WHAT TO DO: When the line with "Conference 2011" comes up, set it down and every later line to the end of the data, exactly and without pictures.
(Beginning of RECORDS FOR THE EXERCISE)
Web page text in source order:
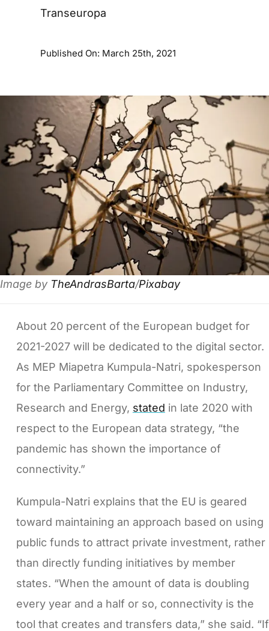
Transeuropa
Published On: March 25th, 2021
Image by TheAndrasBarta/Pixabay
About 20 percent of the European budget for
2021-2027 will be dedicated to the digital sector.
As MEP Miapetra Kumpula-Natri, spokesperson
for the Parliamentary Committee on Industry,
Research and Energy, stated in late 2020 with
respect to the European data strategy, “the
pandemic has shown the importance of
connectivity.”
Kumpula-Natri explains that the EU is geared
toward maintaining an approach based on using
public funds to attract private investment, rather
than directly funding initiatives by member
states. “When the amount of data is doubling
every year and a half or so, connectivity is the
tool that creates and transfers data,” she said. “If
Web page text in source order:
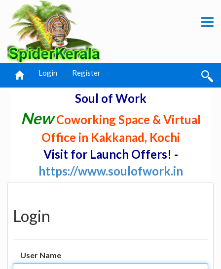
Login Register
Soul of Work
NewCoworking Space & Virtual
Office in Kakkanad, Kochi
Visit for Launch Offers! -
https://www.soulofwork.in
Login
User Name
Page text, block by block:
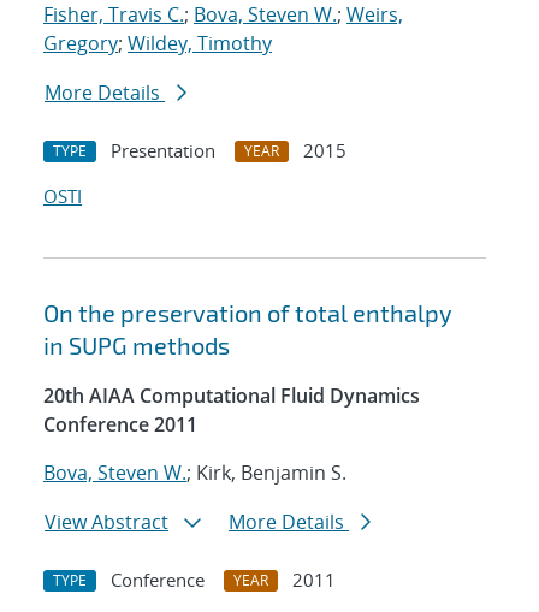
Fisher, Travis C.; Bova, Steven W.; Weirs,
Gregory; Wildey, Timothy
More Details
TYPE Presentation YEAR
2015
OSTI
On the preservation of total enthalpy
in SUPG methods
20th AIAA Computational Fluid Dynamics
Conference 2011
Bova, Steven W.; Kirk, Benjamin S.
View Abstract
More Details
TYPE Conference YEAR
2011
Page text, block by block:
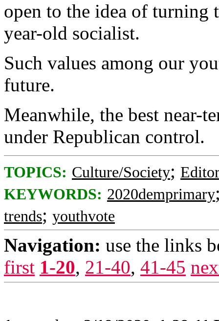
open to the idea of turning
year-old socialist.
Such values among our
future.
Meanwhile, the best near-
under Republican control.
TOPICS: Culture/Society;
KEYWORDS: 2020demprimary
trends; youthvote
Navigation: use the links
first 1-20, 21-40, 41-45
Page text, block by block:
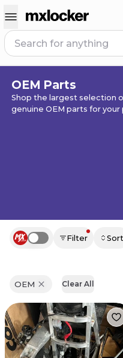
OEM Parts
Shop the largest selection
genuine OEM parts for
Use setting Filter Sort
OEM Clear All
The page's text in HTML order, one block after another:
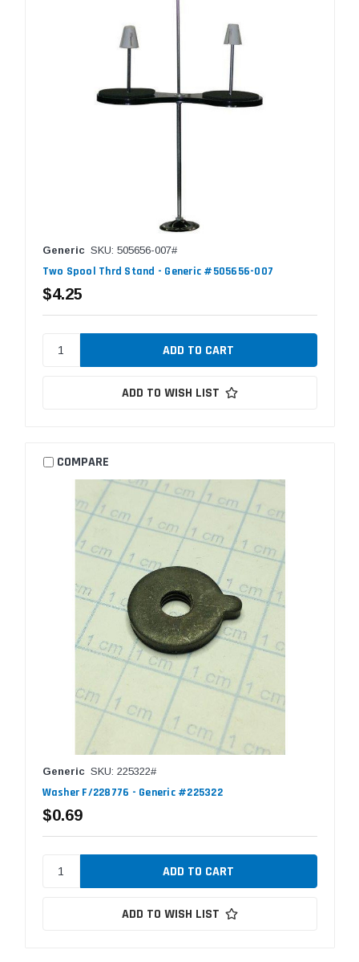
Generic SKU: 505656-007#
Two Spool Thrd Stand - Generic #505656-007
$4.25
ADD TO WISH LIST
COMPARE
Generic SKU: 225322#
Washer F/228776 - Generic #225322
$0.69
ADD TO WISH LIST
(End of RECORDS FOR THE EXERCISE)
OUTPUT OF THE TASK:
Conference 2011
Bova, Steven W.; Kirk, Benjamin S.
View Abstract
More Details
TYPE Conference YEAR
2011
Page text, block by block:
open to the idea of turning
year-old socialist.
Such values among our
future.
Meanwhile, the best near-
under Republican control.
TOPICS: Culture/Society;
KEYWORDS: 2020demprimary
trends; youthvote
Navigation: use the links
first 1-20, 21-40, 41-45
Page text, block by block:
OEM Parts
Shop the largest selection
genuine OEM parts for
Use setting Filter Sort
OEM Clear All
The page's text in HTML order, one block after another:
Generic SKU: 505656-007#
Two Spool Thrd Stand - Generic #505656-007
$4.25
ADD TO WISH LIST
COMPARE
Generic SKU: 225322#
Washer F/228776 - Generic #225322
$0.69
ADD TO WISH LIST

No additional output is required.